→ EXERCISE DESCRIPTION: From the line with "part son aînesse." through the line with "cours des actes", inclusive, return each line of the data below exactly and leave the rest out.

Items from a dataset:
——
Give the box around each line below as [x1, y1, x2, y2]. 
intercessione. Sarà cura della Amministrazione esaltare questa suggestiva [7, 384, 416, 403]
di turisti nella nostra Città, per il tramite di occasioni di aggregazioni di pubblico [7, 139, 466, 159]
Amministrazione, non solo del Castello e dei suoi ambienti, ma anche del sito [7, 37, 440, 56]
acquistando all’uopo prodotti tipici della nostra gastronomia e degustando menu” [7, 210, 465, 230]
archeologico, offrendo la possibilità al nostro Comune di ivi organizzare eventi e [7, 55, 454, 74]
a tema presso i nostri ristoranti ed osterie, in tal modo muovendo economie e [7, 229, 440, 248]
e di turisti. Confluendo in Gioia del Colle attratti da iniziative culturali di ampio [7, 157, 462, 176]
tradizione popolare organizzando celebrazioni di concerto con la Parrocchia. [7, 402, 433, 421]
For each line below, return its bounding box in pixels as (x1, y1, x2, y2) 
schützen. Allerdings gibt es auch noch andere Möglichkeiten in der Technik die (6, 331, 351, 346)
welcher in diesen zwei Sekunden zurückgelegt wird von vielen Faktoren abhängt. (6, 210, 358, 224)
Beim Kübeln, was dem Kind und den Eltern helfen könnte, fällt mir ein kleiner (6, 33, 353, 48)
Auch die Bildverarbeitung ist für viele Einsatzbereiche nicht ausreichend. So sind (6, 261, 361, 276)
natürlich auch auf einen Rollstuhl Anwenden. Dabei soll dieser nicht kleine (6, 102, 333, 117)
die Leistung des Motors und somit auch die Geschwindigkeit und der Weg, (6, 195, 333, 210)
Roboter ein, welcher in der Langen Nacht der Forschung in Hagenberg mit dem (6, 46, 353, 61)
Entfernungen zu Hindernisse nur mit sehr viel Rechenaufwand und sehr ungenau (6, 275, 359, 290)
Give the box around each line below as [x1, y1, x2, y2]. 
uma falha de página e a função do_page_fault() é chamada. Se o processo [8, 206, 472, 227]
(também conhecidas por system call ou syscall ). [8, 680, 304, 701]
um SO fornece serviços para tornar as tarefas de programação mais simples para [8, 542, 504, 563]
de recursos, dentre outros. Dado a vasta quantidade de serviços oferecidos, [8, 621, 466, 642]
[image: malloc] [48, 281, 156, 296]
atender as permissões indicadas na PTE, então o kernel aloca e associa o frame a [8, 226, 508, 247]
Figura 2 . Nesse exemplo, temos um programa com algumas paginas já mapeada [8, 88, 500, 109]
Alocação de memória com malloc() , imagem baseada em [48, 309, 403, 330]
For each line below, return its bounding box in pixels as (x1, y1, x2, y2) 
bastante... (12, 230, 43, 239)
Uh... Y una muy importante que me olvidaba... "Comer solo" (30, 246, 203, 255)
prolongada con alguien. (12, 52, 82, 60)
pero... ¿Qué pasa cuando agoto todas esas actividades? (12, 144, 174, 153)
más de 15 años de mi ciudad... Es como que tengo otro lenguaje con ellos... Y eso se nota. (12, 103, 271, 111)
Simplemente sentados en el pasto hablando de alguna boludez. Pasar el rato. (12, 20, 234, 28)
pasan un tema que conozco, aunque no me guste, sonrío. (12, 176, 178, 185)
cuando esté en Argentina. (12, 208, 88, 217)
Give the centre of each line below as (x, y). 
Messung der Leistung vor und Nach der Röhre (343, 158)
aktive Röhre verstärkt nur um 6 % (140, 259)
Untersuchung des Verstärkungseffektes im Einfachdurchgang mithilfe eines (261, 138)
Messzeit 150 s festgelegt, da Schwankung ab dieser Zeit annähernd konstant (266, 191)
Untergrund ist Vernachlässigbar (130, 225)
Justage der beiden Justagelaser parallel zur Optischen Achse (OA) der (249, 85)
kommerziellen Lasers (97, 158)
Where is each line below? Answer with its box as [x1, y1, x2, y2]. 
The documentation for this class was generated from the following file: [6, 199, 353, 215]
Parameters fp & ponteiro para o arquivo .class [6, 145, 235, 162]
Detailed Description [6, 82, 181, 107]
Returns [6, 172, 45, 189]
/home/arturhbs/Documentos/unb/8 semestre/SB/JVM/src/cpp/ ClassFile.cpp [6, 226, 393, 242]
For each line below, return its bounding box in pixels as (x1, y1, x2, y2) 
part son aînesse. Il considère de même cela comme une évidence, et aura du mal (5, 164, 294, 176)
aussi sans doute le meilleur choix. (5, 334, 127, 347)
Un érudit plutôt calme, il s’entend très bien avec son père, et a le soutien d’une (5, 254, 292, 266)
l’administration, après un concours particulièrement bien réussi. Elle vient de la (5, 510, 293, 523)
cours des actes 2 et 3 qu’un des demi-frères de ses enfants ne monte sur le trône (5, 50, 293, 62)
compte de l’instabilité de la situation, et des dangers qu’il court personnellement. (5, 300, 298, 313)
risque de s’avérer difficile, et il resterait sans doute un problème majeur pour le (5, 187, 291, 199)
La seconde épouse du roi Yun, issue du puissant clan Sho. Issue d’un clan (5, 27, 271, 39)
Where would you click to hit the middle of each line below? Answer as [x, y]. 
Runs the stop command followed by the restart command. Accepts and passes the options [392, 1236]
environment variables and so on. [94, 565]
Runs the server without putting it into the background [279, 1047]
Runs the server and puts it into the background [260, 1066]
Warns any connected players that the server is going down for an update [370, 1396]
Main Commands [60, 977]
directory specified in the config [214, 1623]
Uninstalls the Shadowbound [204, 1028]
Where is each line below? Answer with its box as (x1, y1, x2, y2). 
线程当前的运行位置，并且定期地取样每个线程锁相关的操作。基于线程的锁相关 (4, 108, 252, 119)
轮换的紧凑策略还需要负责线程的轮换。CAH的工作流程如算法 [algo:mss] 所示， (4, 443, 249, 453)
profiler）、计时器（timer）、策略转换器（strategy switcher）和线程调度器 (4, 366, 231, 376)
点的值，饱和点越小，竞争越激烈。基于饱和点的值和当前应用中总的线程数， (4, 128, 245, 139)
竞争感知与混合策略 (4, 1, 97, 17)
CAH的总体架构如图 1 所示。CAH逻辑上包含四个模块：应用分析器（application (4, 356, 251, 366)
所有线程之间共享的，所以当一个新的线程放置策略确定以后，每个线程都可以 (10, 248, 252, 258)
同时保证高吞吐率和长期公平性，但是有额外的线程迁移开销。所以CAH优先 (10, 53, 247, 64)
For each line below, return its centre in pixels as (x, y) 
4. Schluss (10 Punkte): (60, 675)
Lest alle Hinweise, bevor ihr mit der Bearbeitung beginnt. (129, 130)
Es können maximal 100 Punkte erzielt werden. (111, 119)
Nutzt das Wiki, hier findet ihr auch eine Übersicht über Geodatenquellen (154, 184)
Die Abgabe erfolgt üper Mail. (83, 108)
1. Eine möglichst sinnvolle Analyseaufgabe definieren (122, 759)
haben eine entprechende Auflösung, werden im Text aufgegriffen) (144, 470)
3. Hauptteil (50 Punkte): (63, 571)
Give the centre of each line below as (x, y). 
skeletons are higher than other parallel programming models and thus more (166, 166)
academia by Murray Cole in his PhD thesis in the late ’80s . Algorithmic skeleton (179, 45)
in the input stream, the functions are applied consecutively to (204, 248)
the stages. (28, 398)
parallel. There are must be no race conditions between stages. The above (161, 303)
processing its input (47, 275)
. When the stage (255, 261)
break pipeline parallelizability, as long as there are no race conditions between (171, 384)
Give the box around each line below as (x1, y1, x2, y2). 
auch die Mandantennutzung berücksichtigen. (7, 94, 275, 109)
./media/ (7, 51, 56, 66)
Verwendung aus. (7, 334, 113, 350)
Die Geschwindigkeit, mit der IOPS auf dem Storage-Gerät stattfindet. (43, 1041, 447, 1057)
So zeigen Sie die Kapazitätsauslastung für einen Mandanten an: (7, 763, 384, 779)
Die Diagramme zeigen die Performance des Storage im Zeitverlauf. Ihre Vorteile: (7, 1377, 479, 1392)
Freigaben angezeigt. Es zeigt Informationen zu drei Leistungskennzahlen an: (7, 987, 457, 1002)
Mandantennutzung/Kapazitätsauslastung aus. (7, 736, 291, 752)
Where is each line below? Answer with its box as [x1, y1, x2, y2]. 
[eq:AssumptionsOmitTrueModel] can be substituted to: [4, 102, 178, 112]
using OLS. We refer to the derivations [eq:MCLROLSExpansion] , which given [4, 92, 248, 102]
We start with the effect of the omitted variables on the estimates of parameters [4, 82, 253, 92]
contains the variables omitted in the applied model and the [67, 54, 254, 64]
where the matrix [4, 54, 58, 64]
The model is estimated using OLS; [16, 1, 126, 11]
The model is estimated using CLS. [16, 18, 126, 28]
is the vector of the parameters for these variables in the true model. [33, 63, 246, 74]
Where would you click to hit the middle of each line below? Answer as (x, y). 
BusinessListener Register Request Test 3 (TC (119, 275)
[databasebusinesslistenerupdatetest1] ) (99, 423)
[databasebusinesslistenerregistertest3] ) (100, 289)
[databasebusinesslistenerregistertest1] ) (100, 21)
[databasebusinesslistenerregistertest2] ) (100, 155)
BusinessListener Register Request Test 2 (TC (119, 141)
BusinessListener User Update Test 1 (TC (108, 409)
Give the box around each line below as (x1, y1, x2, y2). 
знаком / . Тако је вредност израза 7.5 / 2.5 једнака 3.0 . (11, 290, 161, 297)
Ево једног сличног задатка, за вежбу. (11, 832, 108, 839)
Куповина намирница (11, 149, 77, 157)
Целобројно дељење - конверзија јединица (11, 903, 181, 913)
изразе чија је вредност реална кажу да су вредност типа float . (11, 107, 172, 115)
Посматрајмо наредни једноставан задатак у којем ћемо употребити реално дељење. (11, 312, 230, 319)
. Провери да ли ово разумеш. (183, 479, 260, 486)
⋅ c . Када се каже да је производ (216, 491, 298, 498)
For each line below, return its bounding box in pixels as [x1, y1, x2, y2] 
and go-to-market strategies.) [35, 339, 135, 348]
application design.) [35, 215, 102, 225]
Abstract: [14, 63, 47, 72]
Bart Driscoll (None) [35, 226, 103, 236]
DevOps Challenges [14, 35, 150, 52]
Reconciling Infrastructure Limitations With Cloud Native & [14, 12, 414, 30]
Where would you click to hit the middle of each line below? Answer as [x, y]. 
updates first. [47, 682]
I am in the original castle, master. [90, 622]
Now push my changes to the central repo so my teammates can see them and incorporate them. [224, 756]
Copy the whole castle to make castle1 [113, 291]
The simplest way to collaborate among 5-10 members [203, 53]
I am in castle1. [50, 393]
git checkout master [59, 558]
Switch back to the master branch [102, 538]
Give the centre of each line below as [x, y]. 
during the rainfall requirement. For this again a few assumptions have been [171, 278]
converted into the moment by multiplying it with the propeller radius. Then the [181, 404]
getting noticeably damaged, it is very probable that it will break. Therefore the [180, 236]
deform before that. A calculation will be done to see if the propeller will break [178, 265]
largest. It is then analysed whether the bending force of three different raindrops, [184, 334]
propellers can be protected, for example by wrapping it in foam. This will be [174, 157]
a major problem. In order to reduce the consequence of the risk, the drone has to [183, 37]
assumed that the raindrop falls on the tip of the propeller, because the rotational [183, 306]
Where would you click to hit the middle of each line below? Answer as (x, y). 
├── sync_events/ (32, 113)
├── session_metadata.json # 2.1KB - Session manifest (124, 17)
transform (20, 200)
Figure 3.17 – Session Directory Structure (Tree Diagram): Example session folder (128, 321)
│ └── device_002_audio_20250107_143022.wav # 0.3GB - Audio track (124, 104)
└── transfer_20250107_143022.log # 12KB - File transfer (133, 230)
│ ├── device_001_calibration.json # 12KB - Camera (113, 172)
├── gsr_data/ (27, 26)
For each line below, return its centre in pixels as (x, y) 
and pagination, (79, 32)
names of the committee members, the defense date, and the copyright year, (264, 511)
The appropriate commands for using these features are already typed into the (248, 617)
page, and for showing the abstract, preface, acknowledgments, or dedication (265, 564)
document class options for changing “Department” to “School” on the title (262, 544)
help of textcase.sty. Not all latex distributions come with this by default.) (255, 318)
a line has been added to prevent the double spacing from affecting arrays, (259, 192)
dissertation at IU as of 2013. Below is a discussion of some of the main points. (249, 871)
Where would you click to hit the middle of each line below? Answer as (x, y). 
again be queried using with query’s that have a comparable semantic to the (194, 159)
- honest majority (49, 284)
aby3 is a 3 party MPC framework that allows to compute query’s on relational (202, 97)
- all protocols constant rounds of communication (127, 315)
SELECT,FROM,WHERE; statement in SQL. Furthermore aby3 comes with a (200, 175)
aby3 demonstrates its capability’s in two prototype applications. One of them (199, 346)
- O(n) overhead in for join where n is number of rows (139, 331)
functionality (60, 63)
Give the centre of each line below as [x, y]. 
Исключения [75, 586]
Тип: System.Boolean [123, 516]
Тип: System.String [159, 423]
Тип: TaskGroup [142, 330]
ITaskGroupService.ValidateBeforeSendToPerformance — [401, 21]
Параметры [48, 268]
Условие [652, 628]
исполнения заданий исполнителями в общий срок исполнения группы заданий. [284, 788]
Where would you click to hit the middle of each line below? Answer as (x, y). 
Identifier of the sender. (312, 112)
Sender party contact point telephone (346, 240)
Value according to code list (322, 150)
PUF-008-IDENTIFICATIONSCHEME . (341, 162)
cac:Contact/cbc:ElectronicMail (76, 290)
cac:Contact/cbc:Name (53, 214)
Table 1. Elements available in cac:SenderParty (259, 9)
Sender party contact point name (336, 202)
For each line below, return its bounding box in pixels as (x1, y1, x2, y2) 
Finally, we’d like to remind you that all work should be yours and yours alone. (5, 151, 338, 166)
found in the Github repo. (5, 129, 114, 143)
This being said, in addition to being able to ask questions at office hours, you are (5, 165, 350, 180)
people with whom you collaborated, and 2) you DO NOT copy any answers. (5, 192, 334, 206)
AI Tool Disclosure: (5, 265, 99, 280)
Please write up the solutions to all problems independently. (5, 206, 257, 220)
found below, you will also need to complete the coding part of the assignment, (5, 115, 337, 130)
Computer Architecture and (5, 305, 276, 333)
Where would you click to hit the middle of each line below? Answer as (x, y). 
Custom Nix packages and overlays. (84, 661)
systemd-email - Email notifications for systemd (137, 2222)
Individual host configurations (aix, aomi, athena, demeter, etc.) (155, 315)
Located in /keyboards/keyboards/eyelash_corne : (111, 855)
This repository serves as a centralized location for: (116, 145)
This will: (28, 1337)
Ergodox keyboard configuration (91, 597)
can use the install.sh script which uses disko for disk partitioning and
——
→ THE COMPLETED TASK:
part son aînesse. Il considère de même cela comme une évidence, et aura du mal (5, 164, 294, 176)
aussi sans doute le meilleur choix. (5, 334, 127, 347)
Un érudit plutôt calme, il s’entend très bien avec son père, et a le soutien d’une (5, 254, 292, 266)
l’administration, après un concours particulièrement bien réussi. Elle vient de la (5, 510, 293, 523)
cours des actes 2 et 3 qu’un des demi-frères de ses enfants ne monte sur le trône (5, 50, 293, 62)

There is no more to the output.